At one of the two schools I attended, they wanted me to immediately to determine c-spine if it can be cleared "Did you fall? Did you blackout? Do you hit your head? How did you fall?" to clear my partner from manual c-spine. They also wanted my partner to immediately take baseline vitals for me, and later on in the assessment, ask my partner what they got. Sometimes they wanted me to be very specific and tell my partner I want a heart rate, respiratory rate, and blood pressure. So if your school is like that, do that. I don't like that, but it's whatever.

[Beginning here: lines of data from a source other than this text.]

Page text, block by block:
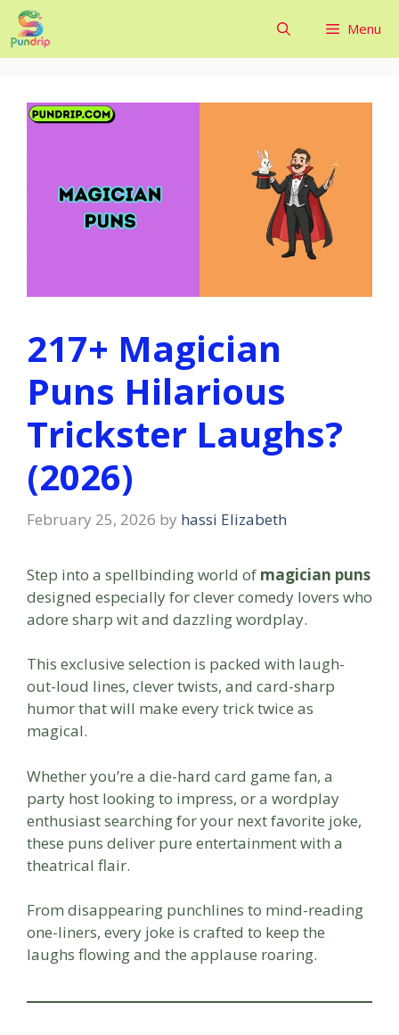
Skip
to
content
Menu
217+ Magician
Puns Hilarious
Trickster Laughs?
(2026)
February 25, 2026 by hassi Elizabeth
Step into a spellbinding world of magician puns
designed especially for clever comedy lovers who
adore sharp wit and dazzling wordplay.
This exclusive selection is packed with laugh-
out-loud lines, clever twists, and card-sharp
humor that will make every trick twice as
magical.
Whether you’re a die-hard card game fan, a
party host looking to impress, or a wordplay
enthusiast searching for your next favorite joke,
these puns deliver pure entertainment with a
theatrical flair.
From disappearing punchlines to mind-reading
one-liners, every joke is crafted to keep the
laughs flowing and the applause roaring.
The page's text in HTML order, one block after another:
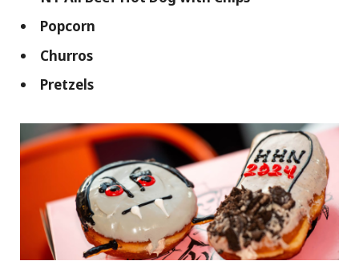
Popcorn
Churros
Pretzels
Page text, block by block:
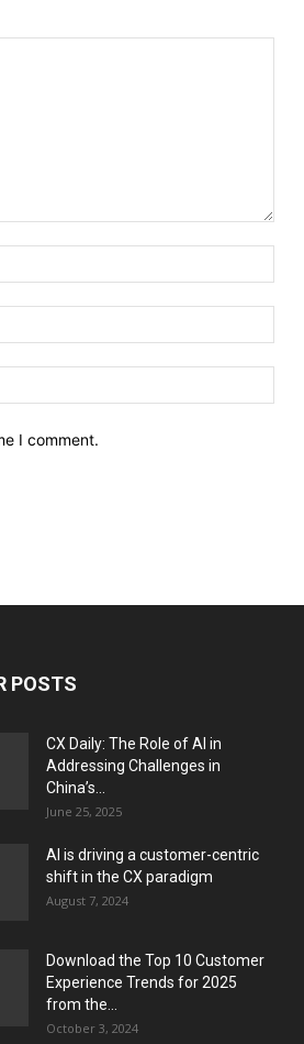
I comment.
POSTS
CX Daily: The Role of AI in
Addressing Challenges in
China’s...
June 25, 2025
AI is driving a customer-centric
shift in the CX paradigm
August 7, 2024
Download the Top 10 Customer
Experience Trends for 2025
from the...
October 3, 2024
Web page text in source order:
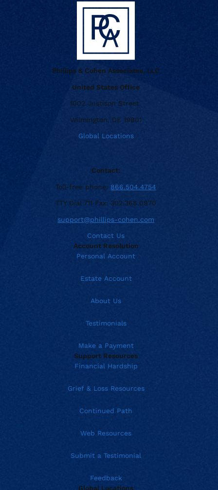
Phillips & Cohen Associates, LLC
United States Office
1002 Justison Street
Wilmington, DE 19801
Global Locations
Contact:
Toll-free phone: 866.504.4754
TTY Dial 711 Fax: 302.368.0970
support@phillips-cohen.com
Contact Us
Account Resolution
Personal Account
Estate Account
About Us
Testimonials
Make a Payment
Support Resources
Financial Hardship
Grief & Loss Resources
Continued Path
Web Resources
Submit a Testimonial
Feedback
Global Locations
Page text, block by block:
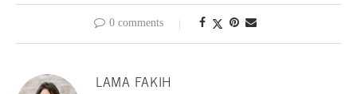
0 comments
LAMA FAKIH
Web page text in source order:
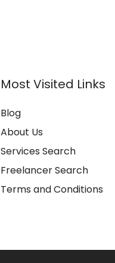
Most Visited Links
Blog
About Us
Services Search
Freelancer Search
Terms and Conditions
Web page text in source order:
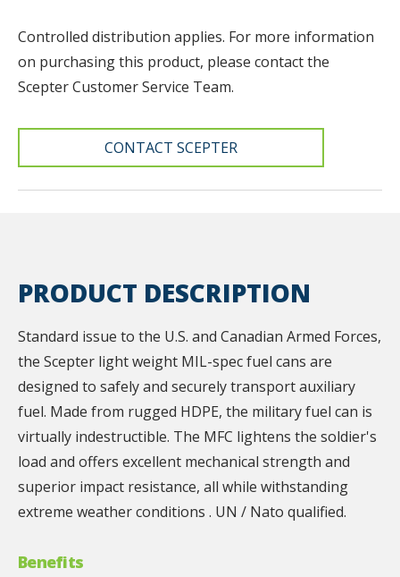
Controlled distribution applies. For more information
on purchasing this product, please contact the
Scepter Customer Service Team.
CONTACT SCEPTER
PRODUCT DESCRIPTION
Standard issue to the U.S. and Canadian Armed Forces,
the Scepter light weight MIL-spec fuel cans are
designed to safely and securely transport auxiliary
fuel. Made from rugged HDPE, the military fuel can is
virtually indestructible. The MFC lightens the soldier's
load and offers excellent mechanical strength and
superior impact resistance, all while withstanding
extreme weather conditions . UN / Nato qualified.
Benefits
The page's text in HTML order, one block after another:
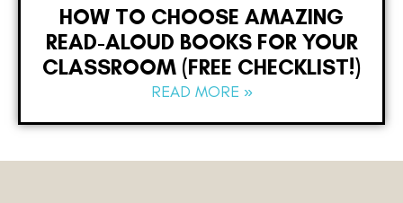
HOW TO CHOOSE AMAZING
READ-ALOUD BOOKS FOR YOUR
CLASSROOM (FREE CHECKLIST!)
READ MORE »

Depending on your school, your order could be the typical SAMPLE -> physical exam -> vital signs -> ongoing assessments, or the order can change based on whether the call is medical or trauma, if it's a significant MOI or not, or if the patient is reliable or not. If that's the case, the order they taught me was
Unreliable patient and/or significant MOI
1. Rapid physical exam
2. Vital signs
3. SAMPLE
Reliable medical patient
1. SAMPLE
2. Focused physical exam
3. Vital signs
Insignificant MOI trauma patient
1. Focus physical exam
2. Vital signs
3. SAMPLE
I'm not sure if the order matters to the NREMT for this. I personally always did it in the above order. This may vary by school too. This is going by the Nancy Caroline books or whatever they are called I think.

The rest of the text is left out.